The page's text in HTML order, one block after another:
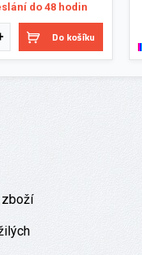
do 48 hodin
Do košíku
zboží
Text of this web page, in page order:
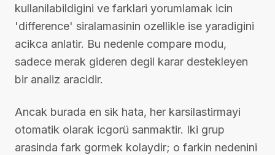
kullanilabildigini ve farklari yorumlamak icin
'difference' siralamasinin ozellikle ise yaradigini
acikca anlatir. Bu nedenle compare modu,
sadece merak gideren degil karar destekleyen
bir analiz aracidir.
Ancak burada en sik hata, her karsilastirmayi
otomatik olarak icgorü sanmaktir. Iki grup
arasinda fark gormek kolaydir; o farkin nedenini
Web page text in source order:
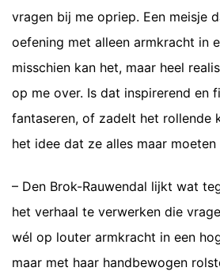
vragen bij me opriep. Een meisje
oefening met alleen armkracht in
misschien kan het, maar heel
op me over. Is dat inspirerend en
fantaseren, of zadelt het rollende
het idee dat ze alles maar moeten
– Den Brok-Rauwendal lijkt wat
het verhaal te verwerken die
wél op louter armkracht in een
maar met haar handbewogen
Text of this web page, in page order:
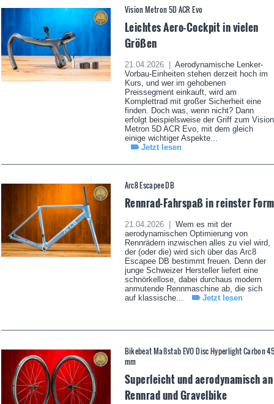
Vision Metron 5D ACR Evo
Leichtes Aero-Cockpit in vielen
Größen
21.04.2026 |
Aerodynamische Lenker-
Vorbau-Einheiten stehen derzeit hoch im
Kurs, und wer im gehobenen
Preissegment einkauft, wird am
Komplettrad mit großer Sicherheit eine
finden. Doch was, wenn nicht? Dann
erfolgt beispielsweise der Griff zum Vision
Metron 5D ACR Evo, mit dem gleich
einige wichtiger Aspekte...
Jetzt lesen
Arc8 Escapee DB
Rennrad-Fahrspaß in reinster Form
21.04.2026 |
Wem es mit der
aerodynamischen Optimierung von
Rennrädern inzwischen alles zu viel wird,
der (oder die) wird sich über das Arc8
Escapee DB bestimmt freuen. Denn der
junge Schweizer Hersteller liefert eine
schnörkellose, dabei durchaus modern
anmutende Rennmaschine ab, die sich
auf klassische...
Jetzt lesen
Bikebeat Maßstab EVO Disc Hyperlight Carbon
mm
Superleicht und aerodynamisch an
Rennrad und Gravelbike
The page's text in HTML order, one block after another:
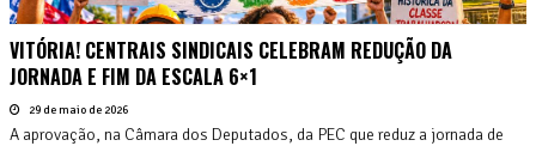
VITÓRIA! CENTRAIS SINDICAIS CELEBRAM REDUÇÃO DA
JORNADA E FIM DA ESCALA 6×1
29 de maio de 2026
A aprovação, na Câmara dos Deputados, da PEC que reduz a jornada de
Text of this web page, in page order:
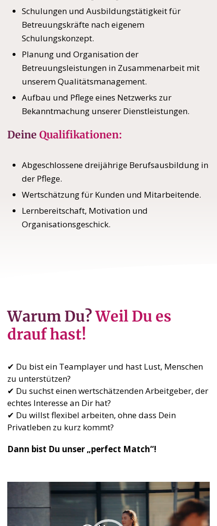
Schulungen und Ausbildungstätigkeit für
Betreuungskräfte nach eigenem
Schulungskonzept.
Planung und Organisation der
Betreuungsleistungen in Zusammenarbeit mit
unserem Qualitätsmanagement.
Aufbau und Pflege eines Netzwerks zur
Bekanntmachung unserer Dienstleistungen.
Deine Qualifikationen:
Abgeschlossene dreijährige Berufsausbildung in
der Pflege.
Wertschätzung für Kunden und Mitarbeitende.
Lernbereitschaft, Motivation und
Organisationsgeschick.
Warum Du?Weil Du es
drauf hast!
✔ Du bist ein Teamplayer und hast Lust, Menschen
zu unterstützen?
✔ Du suchst einen wertschätzenden Arbeitgeber, der
echtes Interesse an Dir hat?
✔ Du willst flexibel arbeiten, ohne dass Dein
Privatleben zu kurz kommt?
Dann bist Du unser „perfect Match“!
Video-
Player
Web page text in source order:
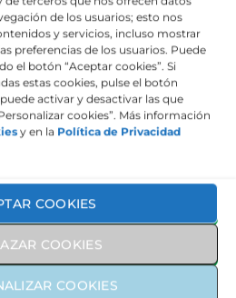
de los usuarios; esto nos
y servicios, incluso mostrar
preferencias de los usuarios. Puede
el botón “Aceptar cookies”. Si
estas cookies, pulse el botón
activar y desactivar las que
cookies”. Más información
y en la Política de Privacidad
COOKIES
COOKIES
COOKIES
obligatoria
495€
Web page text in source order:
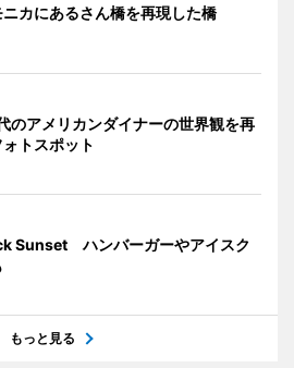
カにあるさん橋を再現した橋
のアメリカンダイナーの世界観を再
トスポット
Sunset ハンバーガーやアイスク
もっと見る
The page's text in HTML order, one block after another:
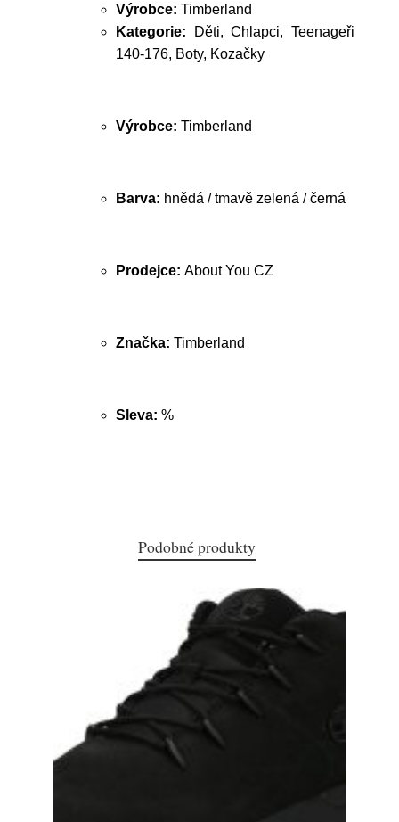
Výrobce: Timberland
Kategorie: Děti, Chlapci, Teenageři
140-176, Boty, Kozačky
Výrobce: Timberland
Barva: hnědá / tmavě zelená / černá
Prodejce: About You CZ
Značka: Timberland
Sleva: %
Podobné produkty
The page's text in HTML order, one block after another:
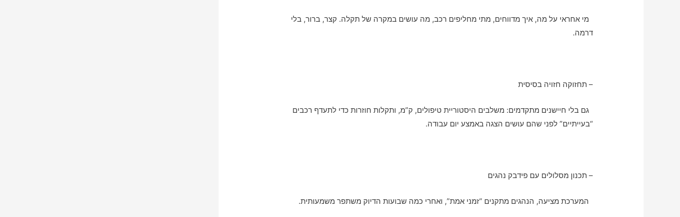
מי אחראי על מה, איך מדווחים, מתי מחליפים רכב, מה עושים במקרה של תקלה. קצר, ברור, בלי
דרמה.
– תחזוקה חזויה בסיסית
גם בלי חיישנים מתקדמים: משלבים היסטוריית טיפולים, ק”מ, ותקלות חוזרות כדי לתעדף רכבים
“בעייתיים” לפני שהם עושים הצגה באמצע יום עבודה.
– תכנון מסלולים עם פידבק נהגים
המערכת מציעה, הנהגים מתקנים “זמני אמת”, ואחרי כמה שבועות הדיוק משתפר משמעותית.
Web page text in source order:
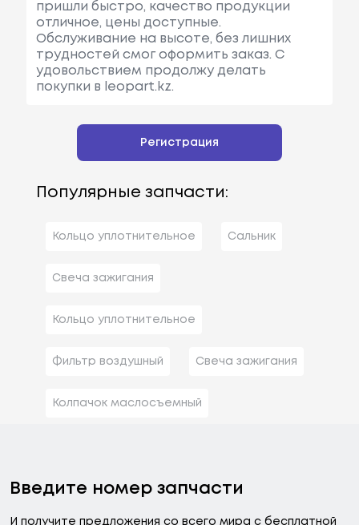
пришли быстро, качество продукции
отличное, цены доступные.
Обслуживание на высоте, без лишних
трудностей смог оформить заказ. С
удовольствием продолжу делать
покупки в leopart.kz.
Регистрация
Популярные запчасти:
Кольцо уплотнительное Сальник
Свеча зажигания
Кольцо уплотнительное
Фильтр воздушный Свеча зажигания
Колпачок маслосъемный
Введите номер запчасти
И получите предложения со всего мира с бесплатной

= WHAT YOU WILL DO =
One number should be returned: how many lines in the records contain the word "Metron".

= PROBLEM SOLUTION =
2